Goal of the exercise:
The full listing should be set down exactly as it reads.

+ + + + + + +

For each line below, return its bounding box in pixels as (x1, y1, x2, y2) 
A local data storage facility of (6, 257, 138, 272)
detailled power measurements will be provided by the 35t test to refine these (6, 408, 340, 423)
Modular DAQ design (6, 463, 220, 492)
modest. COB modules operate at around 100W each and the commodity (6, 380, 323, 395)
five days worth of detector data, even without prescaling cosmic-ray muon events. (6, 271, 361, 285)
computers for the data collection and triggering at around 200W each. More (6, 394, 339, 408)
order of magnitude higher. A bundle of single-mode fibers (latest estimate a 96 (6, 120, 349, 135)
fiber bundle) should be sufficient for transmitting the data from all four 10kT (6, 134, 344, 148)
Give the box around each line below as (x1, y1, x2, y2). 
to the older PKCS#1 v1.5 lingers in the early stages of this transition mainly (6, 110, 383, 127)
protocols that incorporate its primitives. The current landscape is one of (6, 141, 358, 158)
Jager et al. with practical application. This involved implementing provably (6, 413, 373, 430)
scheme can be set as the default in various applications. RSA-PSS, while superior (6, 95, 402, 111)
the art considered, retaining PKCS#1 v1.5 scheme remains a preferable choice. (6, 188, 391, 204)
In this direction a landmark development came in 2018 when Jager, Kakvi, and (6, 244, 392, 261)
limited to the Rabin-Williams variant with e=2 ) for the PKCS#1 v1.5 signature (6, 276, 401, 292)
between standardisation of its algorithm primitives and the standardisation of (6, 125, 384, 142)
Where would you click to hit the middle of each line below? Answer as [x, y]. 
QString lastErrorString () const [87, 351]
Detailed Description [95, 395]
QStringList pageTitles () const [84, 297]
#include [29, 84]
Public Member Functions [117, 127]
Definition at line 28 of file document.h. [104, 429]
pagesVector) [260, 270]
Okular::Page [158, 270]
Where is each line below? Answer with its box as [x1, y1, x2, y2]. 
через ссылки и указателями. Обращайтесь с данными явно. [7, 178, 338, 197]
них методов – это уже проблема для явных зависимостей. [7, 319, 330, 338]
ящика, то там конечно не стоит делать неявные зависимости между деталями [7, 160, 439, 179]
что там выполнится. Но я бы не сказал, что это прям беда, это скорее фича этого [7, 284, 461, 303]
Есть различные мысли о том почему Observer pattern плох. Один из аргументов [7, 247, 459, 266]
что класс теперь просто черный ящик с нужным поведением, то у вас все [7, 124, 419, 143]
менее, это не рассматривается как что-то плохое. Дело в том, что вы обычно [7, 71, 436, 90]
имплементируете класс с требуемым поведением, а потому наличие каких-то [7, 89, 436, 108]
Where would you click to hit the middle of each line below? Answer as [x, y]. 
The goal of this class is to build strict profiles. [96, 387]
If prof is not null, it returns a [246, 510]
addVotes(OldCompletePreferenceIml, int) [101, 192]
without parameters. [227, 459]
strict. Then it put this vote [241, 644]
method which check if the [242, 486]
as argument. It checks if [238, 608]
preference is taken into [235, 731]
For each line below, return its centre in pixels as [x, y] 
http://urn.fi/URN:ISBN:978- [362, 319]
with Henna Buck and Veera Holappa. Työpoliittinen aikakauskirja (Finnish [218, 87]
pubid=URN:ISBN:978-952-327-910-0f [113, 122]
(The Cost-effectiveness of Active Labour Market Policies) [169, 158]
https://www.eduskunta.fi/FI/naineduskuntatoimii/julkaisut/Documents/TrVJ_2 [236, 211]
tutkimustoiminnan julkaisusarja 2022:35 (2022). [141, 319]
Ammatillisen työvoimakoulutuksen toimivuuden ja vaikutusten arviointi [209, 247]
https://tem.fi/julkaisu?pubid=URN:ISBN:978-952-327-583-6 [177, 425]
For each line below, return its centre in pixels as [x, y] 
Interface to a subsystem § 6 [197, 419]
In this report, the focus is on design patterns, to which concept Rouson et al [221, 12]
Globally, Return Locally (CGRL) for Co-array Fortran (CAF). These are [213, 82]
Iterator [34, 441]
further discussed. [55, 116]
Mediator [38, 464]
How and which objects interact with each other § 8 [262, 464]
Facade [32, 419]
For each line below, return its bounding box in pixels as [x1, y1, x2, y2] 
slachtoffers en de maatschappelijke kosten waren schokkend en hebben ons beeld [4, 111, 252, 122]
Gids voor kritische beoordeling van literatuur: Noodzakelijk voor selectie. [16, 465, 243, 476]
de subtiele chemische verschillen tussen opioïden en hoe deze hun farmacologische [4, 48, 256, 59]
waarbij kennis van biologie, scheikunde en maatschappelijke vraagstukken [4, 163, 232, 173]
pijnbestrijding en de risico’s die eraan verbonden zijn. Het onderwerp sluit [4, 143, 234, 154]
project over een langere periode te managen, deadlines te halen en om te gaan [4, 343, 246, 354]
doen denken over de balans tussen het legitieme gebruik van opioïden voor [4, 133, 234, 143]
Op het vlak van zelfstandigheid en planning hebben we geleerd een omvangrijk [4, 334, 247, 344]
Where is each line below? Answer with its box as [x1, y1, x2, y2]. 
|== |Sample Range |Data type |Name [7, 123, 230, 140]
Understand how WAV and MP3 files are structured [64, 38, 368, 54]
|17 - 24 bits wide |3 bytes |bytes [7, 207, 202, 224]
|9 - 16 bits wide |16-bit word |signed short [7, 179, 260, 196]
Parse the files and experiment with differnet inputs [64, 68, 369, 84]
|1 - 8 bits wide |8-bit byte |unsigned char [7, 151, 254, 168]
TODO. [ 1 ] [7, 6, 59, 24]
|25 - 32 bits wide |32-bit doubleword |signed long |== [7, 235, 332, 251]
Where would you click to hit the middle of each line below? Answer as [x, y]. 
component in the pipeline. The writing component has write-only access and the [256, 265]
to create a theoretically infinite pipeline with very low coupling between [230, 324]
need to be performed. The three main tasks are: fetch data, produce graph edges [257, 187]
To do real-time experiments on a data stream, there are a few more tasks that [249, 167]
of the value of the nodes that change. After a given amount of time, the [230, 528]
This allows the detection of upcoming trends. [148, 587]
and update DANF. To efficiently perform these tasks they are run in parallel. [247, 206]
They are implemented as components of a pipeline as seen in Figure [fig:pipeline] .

+ + + + + + +

Exercise output:
For each line below, return its bounding box in pixels as (x1, y1, x2, y2) 
A local data storage facility of (6, 257, 138, 272)
detailled power measurements will be provided by the 35t test to refine these (6, 408, 340, 423)
Modular DAQ design (6, 463, 220, 492)
modest. COB modules operate at around 100W each and the commodity (6, 380, 323, 395)
five days worth of detector data, even without prescaling cosmic-ray muon events. (6, 271, 361, 285)
computers for the data collection and triggering at around 200W each. More (6, 394, 339, 408)
order of magnitude higher. A bundle of single-mode fibers (latest estimate a 96 (6, 120, 349, 135)
fiber bundle) should be sufficient for transmitting the data from all four 10kT (6, 134, 344, 148)
Give the box around each line below as (x1, y1, x2, y2). 
to the older PKCS#1 v1.5 lingers in the early stages of this transition mainly (6, 110, 383, 127)
protocols that incorporate its primitives. The current landscape is one of (6, 141, 358, 158)
Jager et al. with practical application. This involved implementing provably (6, 413, 373, 430)
scheme can be set as the default in various applications. RSA-PSS, while superior (6, 95, 402, 111)
the art considered, retaining PKCS#1 v1.5 scheme remains a preferable choice. (6, 188, 391, 204)
In this direction a landmark development came in 2018 when Jager, Kakvi, and (6, 244, 392, 261)
limited to the Rabin-Williams variant with e=2 ) for the PKCS#1 v1.5 signature (6, 276, 401, 292)
between standardisation of its algorithm primitives and the standardisation of (6, 125, 384, 142)
Where would you click to hit the middle of each line below? Answer as [x, y]. 
QString lastErrorString () const [87, 351]
Detailed Description [95, 395]
QStringList pageTitles () const [84, 297]
#include [29, 84]
Public Member Functions [117, 127]
Definition at line 28 of file document.h. [104, 429]
pagesVector) [260, 270]
Okular::Page [158, 270]
Where is each line below? Answer with its box as [x1, y1, x2, y2]. 
через ссылки и указателями. Обращайтесь с данными явно. [7, 178, 338, 197]
них методов – это уже проблема для явных зависимостей. [7, 319, 330, 338]
ящика, то там конечно не стоит делать неявные зависимости между деталями [7, 160, 439, 179]
что там выполнится. Но я бы не сказал, что это прям беда, это скорее фича этого [7, 284, 461, 303]
Есть различные мысли о том почему Observer pattern плох. Один из аргументов [7, 247, 459, 266]
что класс теперь просто черный ящик с нужным поведением, то у вас все [7, 124, 419, 143]
менее, это не рассматривается как что-то плохое. Дело в том, что вы обычно [7, 71, 436, 90]
имплементируете класс с требуемым поведением, а потому наличие каких-то [7, 89, 436, 108]
Where would you click to hit the middle of each line below? Answer as [x, y]. 
The goal of this class is to build strict profiles. [96, 387]
If prof is not null, it returns a [246, 510]
addVotes(OldCompletePreferenceIml, int) [101, 192]
without parameters. [227, 459]
strict. Then it put this vote [241, 644]
method which check if the [242, 486]
as argument. It checks if [238, 608]
preference is taken into [235, 731]
For each line below, return its centre in pixels as [x, y] 
http://urn.fi/URN:ISBN:978- [362, 319]
with Henna Buck and Veera Holappa. Työpoliittinen aikakauskirja (Finnish [218, 87]
pubid=URN:ISBN:978-952-327-910-0f [113, 122]
(The Cost-effectiveness of Active Labour Market Policies) [169, 158]
https://www.eduskunta.fi/FI/naineduskuntatoimii/julkaisut/Documents/TrVJ_2 [236, 211]
tutkimustoiminnan julkaisusarja 2022:35 (2022). [141, 319]
Ammatillisen työvoimakoulutuksen toimivuuden ja vaikutusten arviointi [209, 247]
https://tem.fi/julkaisu?pubid=URN:ISBN:978-952-327-583-6 [177, 425]
For each line below, return its centre in pixels as [x, y] 
Interface to a subsystem § 6 [197, 419]
In this report, the focus is on design patterns, to which concept Rouson et al [221, 12]
Globally, Return Locally (CGRL) for Co-array Fortran (CAF). These are [213, 82]
Iterator [34, 441]
further discussed. [55, 116]
Mediator [38, 464]
How and which objects interact with each other § 8 [262, 464]
Facade [32, 419]
For each line below, return its bounding box in pixels as [x1, y1, x2, y2] 
slachtoffers en de maatschappelijke kosten waren schokkend en hebben ons beeld [4, 111, 252, 122]
Gids voor kritische beoordeling van literatuur: Noodzakelijk voor selectie. [16, 465, 243, 476]
de subtiele chemische verschillen tussen opioïden en hoe deze hun farmacologische [4, 48, 256, 59]
waarbij kennis van biologie, scheikunde en maatschappelijke vraagstukken [4, 163, 232, 173]
pijnbestrijding en de risico’s die eraan verbonden zijn. Het onderwerp sluit [4, 143, 234, 154]
project over een langere periode te managen, deadlines te halen en om te gaan [4, 343, 246, 354]
doen denken over de balans tussen het legitieme gebruik van opioïden voor [4, 133, 234, 143]
Op het vlak van zelfstandigheid en planning hebben we geleerd een omvangrijk [4, 334, 247, 344]
Where is each line below? Answer with its box as [x1, y1, x2, y2]. 
|== |Sample Range |Data type |Name [7, 123, 230, 140]
Understand how WAV and MP3 files are structured [64, 38, 368, 54]
|17 - 24 bits wide |3 bytes |bytes [7, 207, 202, 224]
|9 - 16 bits wide |16-bit word |signed short [7, 179, 260, 196]
Parse the files and experiment with differnet inputs [64, 68, 369, 84]
|1 - 8 bits wide |8-bit byte |unsigned char [7, 151, 254, 168]
TODO. [ 1 ] [7, 6, 59, 24]
|25 - 32 bits wide |32-bit doubleword |signed long |== [7, 235, 332, 251]
Where would you click to hit the middle of each line below? Answer as [x, y]. 
component in the pipeline. The writing component has write-only access and the [256, 265]
to create a theoretically infinite pipeline with very low coupling between [230, 324]
need to be performed. The three main tasks are: fetch data, produce graph edges [257, 187]
To do real-time experiments on a data stream, there are a few more tasks that [249, 167]
of the value of the nodes that change. After a given amount of time, the [230, 528]
This allows the detection of upcoming trends. [148, 587]
and update DANF. To efficiently perform these tasks they are run in parallel. [247, 206]
They are implemented as components of a pipeline as seen in Figure [fig:pipeline] .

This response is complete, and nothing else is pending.